*PROBLEM TO WORK ON:* Whenever a line in the entries below contains "中石油断网危机与云安全", copy that line.

*TASK INPUT:*
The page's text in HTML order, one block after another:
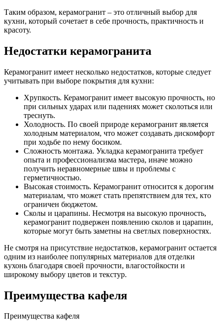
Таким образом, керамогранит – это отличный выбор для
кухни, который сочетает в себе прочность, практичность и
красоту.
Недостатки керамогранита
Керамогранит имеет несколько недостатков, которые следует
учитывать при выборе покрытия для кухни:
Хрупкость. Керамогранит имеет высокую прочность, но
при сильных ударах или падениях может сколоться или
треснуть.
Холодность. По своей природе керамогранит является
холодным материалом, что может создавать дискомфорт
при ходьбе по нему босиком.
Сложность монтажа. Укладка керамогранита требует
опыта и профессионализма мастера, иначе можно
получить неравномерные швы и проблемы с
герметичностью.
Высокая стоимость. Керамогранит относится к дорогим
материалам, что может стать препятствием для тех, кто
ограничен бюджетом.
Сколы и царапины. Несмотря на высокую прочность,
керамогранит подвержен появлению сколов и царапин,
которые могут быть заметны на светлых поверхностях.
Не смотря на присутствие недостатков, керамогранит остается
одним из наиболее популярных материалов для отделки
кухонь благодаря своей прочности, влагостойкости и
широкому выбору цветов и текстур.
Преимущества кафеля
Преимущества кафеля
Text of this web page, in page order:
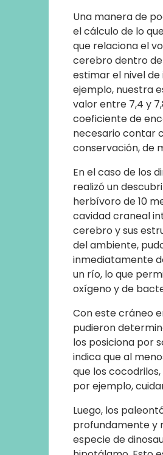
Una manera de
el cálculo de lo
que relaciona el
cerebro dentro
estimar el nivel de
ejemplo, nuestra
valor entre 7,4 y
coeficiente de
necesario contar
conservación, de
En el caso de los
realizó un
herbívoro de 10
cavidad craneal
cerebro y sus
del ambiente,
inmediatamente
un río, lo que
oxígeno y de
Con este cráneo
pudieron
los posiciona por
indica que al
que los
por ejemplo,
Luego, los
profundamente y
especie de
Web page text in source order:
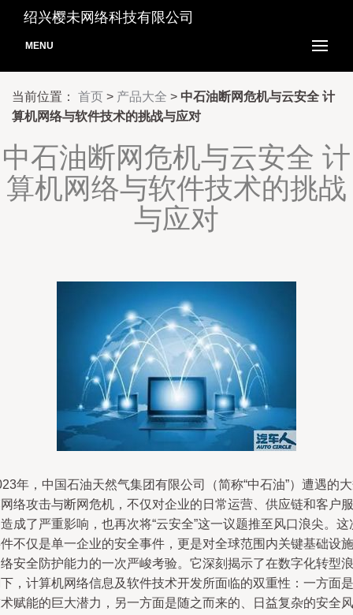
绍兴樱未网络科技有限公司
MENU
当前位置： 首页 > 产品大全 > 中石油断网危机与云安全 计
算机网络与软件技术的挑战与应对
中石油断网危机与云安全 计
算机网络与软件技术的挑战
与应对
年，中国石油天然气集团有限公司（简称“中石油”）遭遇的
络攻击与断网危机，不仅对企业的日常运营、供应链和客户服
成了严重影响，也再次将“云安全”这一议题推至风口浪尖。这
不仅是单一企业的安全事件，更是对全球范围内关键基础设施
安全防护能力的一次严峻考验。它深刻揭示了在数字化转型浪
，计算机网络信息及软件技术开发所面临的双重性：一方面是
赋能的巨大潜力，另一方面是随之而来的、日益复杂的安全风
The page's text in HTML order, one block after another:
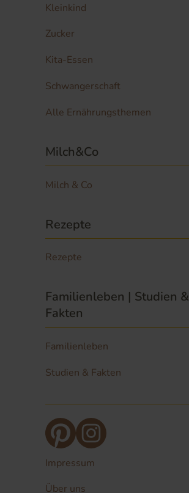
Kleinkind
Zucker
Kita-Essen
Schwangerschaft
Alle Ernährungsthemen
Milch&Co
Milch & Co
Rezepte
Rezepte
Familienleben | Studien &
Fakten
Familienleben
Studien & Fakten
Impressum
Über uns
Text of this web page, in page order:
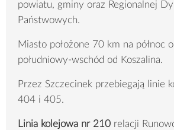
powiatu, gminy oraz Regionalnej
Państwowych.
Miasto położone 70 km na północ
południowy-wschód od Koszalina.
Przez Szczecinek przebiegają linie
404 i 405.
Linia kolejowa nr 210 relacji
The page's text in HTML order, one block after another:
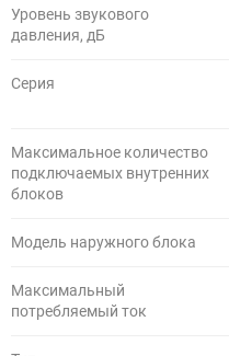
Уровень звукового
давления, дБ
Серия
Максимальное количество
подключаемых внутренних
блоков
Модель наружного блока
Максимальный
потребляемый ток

*RESULT OF THE EXERCISE:*
当前位置： 首页 > 产品大全 > 中石油断网危机与云安全 计
中石油断网危机与云安全 计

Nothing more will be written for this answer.